(Excerpts from a dataset)
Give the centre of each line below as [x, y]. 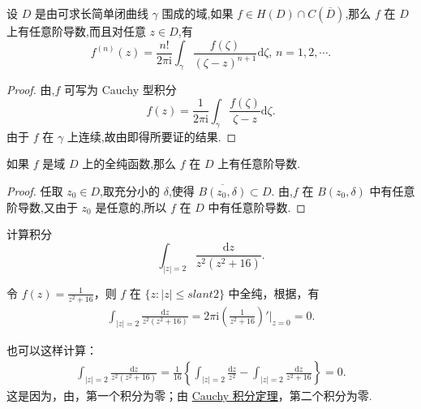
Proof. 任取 [35, 190]
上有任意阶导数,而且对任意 [76, 31]
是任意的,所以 [131, 207]
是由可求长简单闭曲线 [91, 13]
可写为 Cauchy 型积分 [120, 89]
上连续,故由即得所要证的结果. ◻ [152, 136]
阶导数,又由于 [42, 207]
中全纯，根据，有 [274, 293]

(WORK TO BE COMPLETED)
Write every record out again exactly, omitting the pictures they hold.

(EXERCISE ANSWER)
Give the centre of each line below as [x, y]. 
Proof. 任取 [35, 190]
上有任意阶导数,而且对任意 [76, 31]
是任意的,所以 [131, 207]
是由可求长简单闭曲线 [91, 13]
可写为 Cauchy 型积分 [120, 89]
上连续,故由即得所要证的结果. ◻ [152, 136]
阶导数,又由于 [42, 207]
中全纯，根据，有 [274, 293]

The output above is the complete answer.